Materials and methods
2
Study setting
2.1
For the setup and the comparative evaluation of pp65-IGRA, peripheral blood samples were collected from 76 immunocompetent donors. In addition, blood samples were collected from 9 HCMV-seropositive solid organ transplant recipients (SOTR) before and 3 months after transplantation to test preliminarily pp65-IGRA in this population. PBMCs were obtained from heparin-treated blood by density gradient centrifugation (Lymphoprep, Sentinel Diagnostics, Milan, Italy) and were used to measure antigen-specific T-cell responses by ICS and ELISpot assay. Serum samples were used for HCMV IgG serology. All subjects signed an informed consent form. The study was approved by the local Ethics Committee (Comitato Etico Area Pavia) and institutional review board (Prot. 0003690/2024).
HCMV serology
2.2
For quantifications of anti-HCMV IgG antibody titre in serum, the automated chemiluminescence analyser technology was used (LIASON XL, Italy, DiaSorin). Values lower than 12 mUI/ml were considered negative.
Media and antigens
2.3
To evaluate the HCMV-specific T-cell response, recombinant pp65 protein (Abcam, Cambridge, UK) and pp65 peptide pool (15 mers, overlapping by 10 amino acids, A&A Labs LLC, San Diego, CA) were used at a final concentration of 1 µg/ml. Commercial phytohaemagglutinin (PHA, 5 μg/ml; MO, USA) or SEB (Staphylococcus aureus, Enterotoxin Type B, 10 µg/ml) was used as a positive control in the ELISpot assay and pp65-IGRA whole blood assay. A peptide pool of human actin (15 mers, overlapping by 10 amino acids, Pepscan, Lelystad, the Netherlands) was used as a negative control in the ICS assay at a final concentration of 1 µg/ml. Culture medium was RPMI 1640 (Euroclone, Milano, Italy) supplemented with 2 mM L-glutamine (Euroclone), 100 U/ml penicillin and 100 µg/ml streptomycin solution (Euroclone), and 10% of heat-inactivated fetal bovine serum.

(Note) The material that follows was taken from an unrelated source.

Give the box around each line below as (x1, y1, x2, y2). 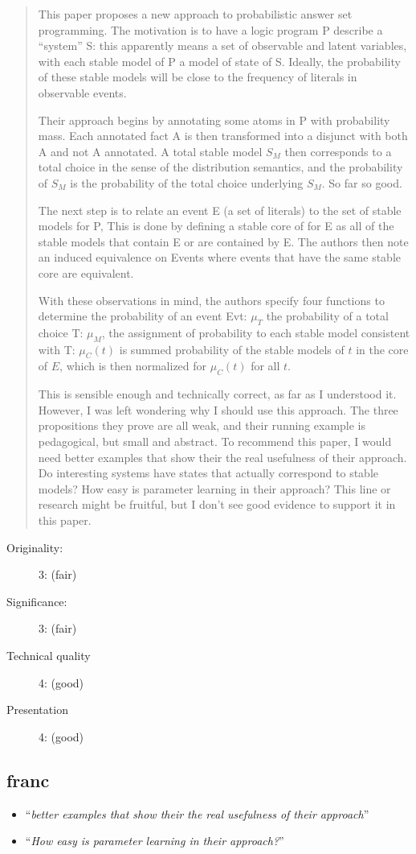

Intracellular cytokine staining assay
2.4
In a round-bottom 96-well plate, peripheral blood mononuclear cells (PBMCs) were stimulated for 16h–18h (22, 23) with recombinant pp65 protein, pp65 peptide pool, and peptide pool of human actin in the presence of 0.5 µg/ml co-stimulator molecules, CD28 and CD49d (BD Bioscience, New Jersey, USA), and brefeldin A (Sigma-Aldrich-Merck, Darmstadt, Germany) at a final concentration of 10 µg/ml. Cells were seeded at a density of 0.5–1 × 10^6^ cells/200 µl culture medium per well. Cells were then incubated overnight at 37°C (5% CO_2_). Subsequently, PBMCs were harvested, washed, and stained using CD8 V500, CD3 PerCP-Cy 5.5, and CD4 APC Cy7 (BD Biosciences). After fixation and permeabilization (Fixation/Permeabilization Solution Kit, BD Biosciences), cells were stained with anti–IFN-γ PECy7 (BD Biosciences). Nonviable cells were identified by staining with Live/Dead Fixable Violet Dye Pacific Blue (Invitrogen, MA, USA). Data acquisition was performed with a FACS Lyric flow cytometer using BD FACSuite software (BD Biosciences) (23–25). The frequency of IFN-γ–producing CD4^+^ and CD8^+^ T cells is determined by subtracting the frequency of IFNγ^+^ CD4^+^ or CD8^+^ T cells incubated with human actin peptides from the IFNγ^+^ CD4^+^ or CD8^+^ T cells incubated with recombinant pp65 protein and pp65 peptide pool.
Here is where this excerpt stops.